*PROVIDED MATERIAL*.
★ ★ ★ ★

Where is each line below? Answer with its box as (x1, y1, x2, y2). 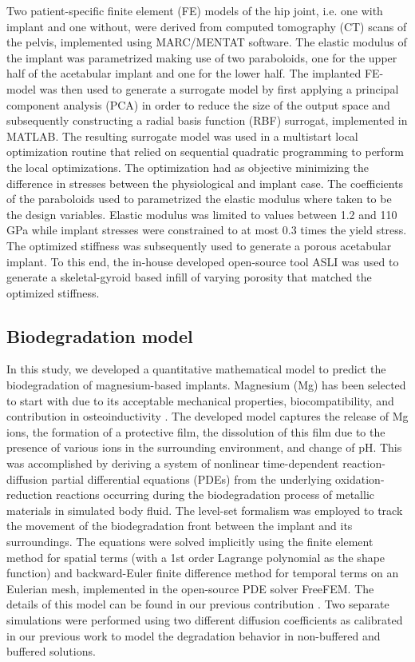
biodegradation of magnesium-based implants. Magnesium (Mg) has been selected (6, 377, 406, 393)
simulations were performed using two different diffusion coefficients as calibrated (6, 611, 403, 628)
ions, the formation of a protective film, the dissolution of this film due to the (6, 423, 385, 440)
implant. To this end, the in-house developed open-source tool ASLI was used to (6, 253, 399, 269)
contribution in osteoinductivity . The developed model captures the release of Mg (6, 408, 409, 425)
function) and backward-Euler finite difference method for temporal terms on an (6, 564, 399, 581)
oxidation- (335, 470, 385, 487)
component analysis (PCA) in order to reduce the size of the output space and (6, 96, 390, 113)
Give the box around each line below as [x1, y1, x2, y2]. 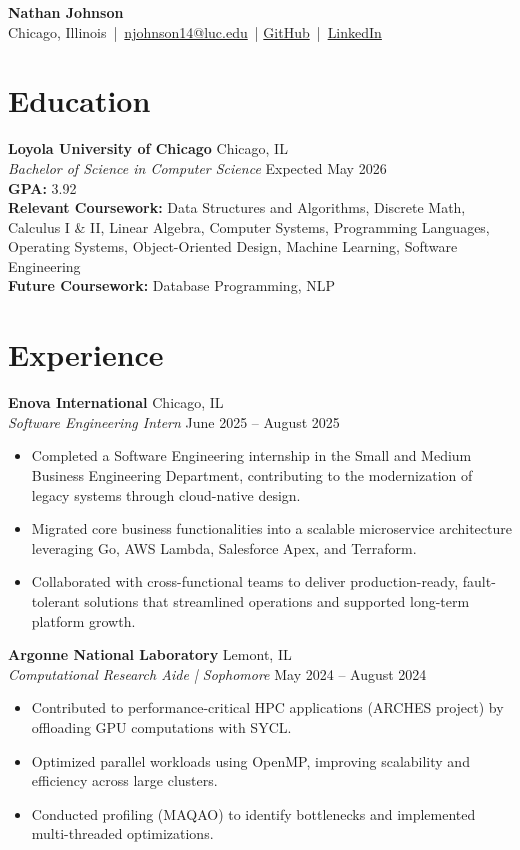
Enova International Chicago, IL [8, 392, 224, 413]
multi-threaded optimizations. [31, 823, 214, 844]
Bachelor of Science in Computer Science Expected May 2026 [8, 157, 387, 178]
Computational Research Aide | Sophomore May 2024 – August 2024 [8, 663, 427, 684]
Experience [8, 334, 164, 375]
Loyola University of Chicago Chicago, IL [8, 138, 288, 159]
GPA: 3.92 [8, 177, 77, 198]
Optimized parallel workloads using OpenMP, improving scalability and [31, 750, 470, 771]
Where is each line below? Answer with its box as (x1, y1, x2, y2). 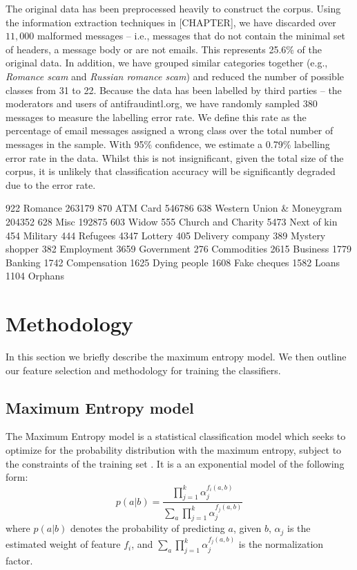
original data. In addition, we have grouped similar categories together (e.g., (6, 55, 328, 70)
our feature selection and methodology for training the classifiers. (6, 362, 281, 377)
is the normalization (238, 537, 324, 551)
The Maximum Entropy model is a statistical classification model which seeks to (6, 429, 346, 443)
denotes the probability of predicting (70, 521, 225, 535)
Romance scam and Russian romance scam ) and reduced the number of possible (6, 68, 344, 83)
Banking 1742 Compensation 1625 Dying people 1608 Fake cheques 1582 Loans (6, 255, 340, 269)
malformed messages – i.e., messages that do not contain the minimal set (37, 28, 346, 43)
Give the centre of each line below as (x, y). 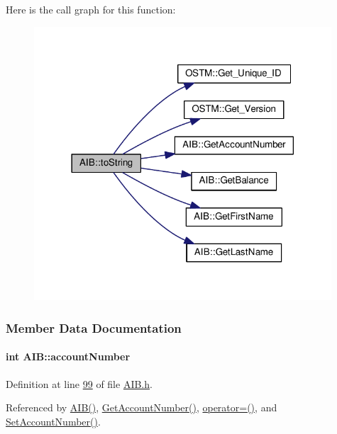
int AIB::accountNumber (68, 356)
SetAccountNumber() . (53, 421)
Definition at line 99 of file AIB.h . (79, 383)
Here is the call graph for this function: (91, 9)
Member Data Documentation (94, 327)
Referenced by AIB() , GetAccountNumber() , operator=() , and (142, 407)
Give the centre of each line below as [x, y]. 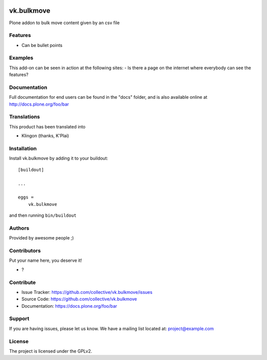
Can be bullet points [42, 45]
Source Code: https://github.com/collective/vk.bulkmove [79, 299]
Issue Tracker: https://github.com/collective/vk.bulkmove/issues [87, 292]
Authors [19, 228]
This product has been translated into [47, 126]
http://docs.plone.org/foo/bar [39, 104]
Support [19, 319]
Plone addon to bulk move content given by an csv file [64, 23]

★ ★ ★ ★

*TASK OBJECTIVE*. Search each line of the entries for the string "function", then say how many lines have it. Reply with the number only.

*RESPONSE BOX*. 2